Here are some records. Transcribe all of them exactly.

→ Recorded data:

========================================

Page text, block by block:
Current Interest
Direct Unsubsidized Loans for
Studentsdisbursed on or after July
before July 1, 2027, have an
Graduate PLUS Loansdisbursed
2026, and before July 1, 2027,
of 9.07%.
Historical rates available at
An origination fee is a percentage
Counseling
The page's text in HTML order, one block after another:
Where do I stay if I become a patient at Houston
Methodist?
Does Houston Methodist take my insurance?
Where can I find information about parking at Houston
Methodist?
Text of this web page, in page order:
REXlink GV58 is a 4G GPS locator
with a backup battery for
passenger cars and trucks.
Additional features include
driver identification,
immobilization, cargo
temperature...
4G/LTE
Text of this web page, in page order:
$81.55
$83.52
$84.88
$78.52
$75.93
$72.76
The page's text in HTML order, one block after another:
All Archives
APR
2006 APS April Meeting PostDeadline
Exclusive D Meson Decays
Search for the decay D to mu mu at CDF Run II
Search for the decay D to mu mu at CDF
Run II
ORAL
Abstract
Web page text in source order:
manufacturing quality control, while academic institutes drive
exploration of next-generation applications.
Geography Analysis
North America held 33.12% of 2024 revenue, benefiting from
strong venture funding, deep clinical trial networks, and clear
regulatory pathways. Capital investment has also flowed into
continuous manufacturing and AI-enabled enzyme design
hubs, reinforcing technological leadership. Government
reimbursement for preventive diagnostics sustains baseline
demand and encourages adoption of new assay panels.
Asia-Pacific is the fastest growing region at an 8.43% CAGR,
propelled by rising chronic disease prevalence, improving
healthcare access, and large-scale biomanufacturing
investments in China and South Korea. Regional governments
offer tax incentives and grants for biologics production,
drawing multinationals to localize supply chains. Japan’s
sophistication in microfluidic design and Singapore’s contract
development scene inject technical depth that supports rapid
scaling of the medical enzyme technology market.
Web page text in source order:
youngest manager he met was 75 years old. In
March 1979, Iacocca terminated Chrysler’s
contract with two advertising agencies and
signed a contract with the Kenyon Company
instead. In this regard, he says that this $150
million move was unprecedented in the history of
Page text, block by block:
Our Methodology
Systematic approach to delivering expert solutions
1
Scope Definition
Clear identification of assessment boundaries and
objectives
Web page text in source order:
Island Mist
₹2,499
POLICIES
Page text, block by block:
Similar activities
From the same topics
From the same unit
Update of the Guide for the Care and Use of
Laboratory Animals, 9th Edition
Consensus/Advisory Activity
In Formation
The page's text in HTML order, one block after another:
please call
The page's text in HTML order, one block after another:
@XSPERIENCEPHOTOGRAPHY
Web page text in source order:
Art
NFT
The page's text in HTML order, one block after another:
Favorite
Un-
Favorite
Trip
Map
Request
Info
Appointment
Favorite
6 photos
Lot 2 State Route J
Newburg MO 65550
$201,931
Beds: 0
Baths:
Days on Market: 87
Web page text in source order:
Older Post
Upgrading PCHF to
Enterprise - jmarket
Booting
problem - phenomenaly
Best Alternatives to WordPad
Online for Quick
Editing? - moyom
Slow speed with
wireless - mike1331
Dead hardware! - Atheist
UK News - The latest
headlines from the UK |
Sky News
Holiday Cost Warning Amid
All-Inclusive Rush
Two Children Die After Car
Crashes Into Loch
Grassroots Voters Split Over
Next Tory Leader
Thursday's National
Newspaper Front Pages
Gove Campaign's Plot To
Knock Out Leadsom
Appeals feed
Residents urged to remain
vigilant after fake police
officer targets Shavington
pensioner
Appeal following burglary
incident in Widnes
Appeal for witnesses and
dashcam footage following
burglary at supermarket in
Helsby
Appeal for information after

========================================

→ Finished exercise:
Page text, block by block:
Current Interest
Direct Unsubsidized Loans for
Studentsdisbursed on or after July
before July 1, 2027, have an
Graduate PLUS Loansdisbursed
2026, and before July 1, 2027,
of 9.07%.
Historical rates available at
An origination fee is a percentage
Counseling
The page's text in HTML order, one block after another:
Where do I stay if I become a patient at Houston
Methodist?
Does Houston Methodist take my insurance?
Where can I find information about parking at Houston
Methodist?
Text of this web page, in page order:
REXlink GV58 is a 4G GPS locator
with a backup battery for
passenger cars and trucks.
Additional features include
driver identification,
immobilization, cargo
temperature...
4G/LTE
Text of this web page, in page order:
$81.55
$83.52
$84.88
$78.52
$75.93
$72.76
The page's text in HTML order, one block after another:
All Archives
APR
2006 APS April Meeting PostDeadline
Exclusive D Meson Decays
Search for the decay D to mu mu at CDF Run II
Search for the decay D to mu mu at CDF
Run II
ORAL
Abstract
Web page text in source order:
manufacturing quality control, while academic institutes drive
exploration of next-generation applications.
Geography Analysis
North America held 33.12% of 2024 revenue, benefiting from
strong venture funding, deep clinical trial networks, and clear
regulatory pathways. Capital investment has also flowed into
continuous manufacturing and AI-enabled enzyme design
hubs, reinforcing technological leadership. Government
reimbursement for preventive diagnostics sustains baseline
demand and encourages adoption of new assay panels.
Asia-Pacific is the fastest growing region at an 8.43% CAGR,
propelled by rising chronic disease prevalence, improving
healthcare access, and large-scale biomanufacturing
investments in China and South Korea. Regional governments
offer tax incentives and grants for biologics production,
drawing multinationals to localize supply chains. Japan’s
sophistication in microfluidic design and Singapore’s contract
development scene inject technical depth that supports rapid
scaling of the medical enzyme technology market.
Web page text in source order:
youngest manager he met was 75 years old. In
March 1979, Iacocca terminated Chrysler’s
contract with two advertising agencies and
signed a contract with the Kenyon Company
instead. In this regard, he says that this $150
million move was unprecedented in the history of
Page text, block by block:
Our Methodology
Systematic approach to delivering expert solutions
1
Scope Definition
Clear identification of assessment boundaries and
objectives
Web page text in source order:
Island Mist
₹2,499
POLICIES
Page text, block by block:
Similar activities
From the same topics
From the same unit
Update of the Guide for the Care and Use of
Laboratory Animals, 9th Edition
Consensus/Advisory Activity
In Formation
The page's text in HTML order, one block after another:
please call
The page's text in HTML order, one block after another:
@XSPERIENCEPHOTOGRAPHY
Web page text in source order:
Art
NFT
The page's text in HTML order, one block after another:
Favorite
Un-
Favorite
Trip
Map
Request
Info
Appointment
Favorite
6 photos
Lot 2 State Route J
Newburg MO 65550
$201,931
Beds: 0
Baths:
Days on Market: 87
Web page text in source order:
Older Post
Upgrading PCHF to
Enterprise - jmarket
Booting
problem - phenomenaly
Best Alternatives to WordPad
Online for Quick
Editing? - moyom
Slow speed with
wireless - mike1331
Dead hardware! - Atheist
UK News - The latest
headlines from the UK |
Sky News
Holiday Cost Warning Amid
All-Inclusive Rush
Two Children Die After Car
Crashes Into Loch
Grassroots Voters Split Over
Next Tory Leader
Thursday's National
Newspaper Front Pages
Gove Campaign's Plot To
Knock Out Leadsom
Appeals feed
Residents urged to remain
vigilant after fake police
officer targets Shavington
pensioner
Appeal following burglary
incident in Widnes
Appeal for witnesses and
dashcam footage following
burglary at supermarket in
Helsby
Appeal for information after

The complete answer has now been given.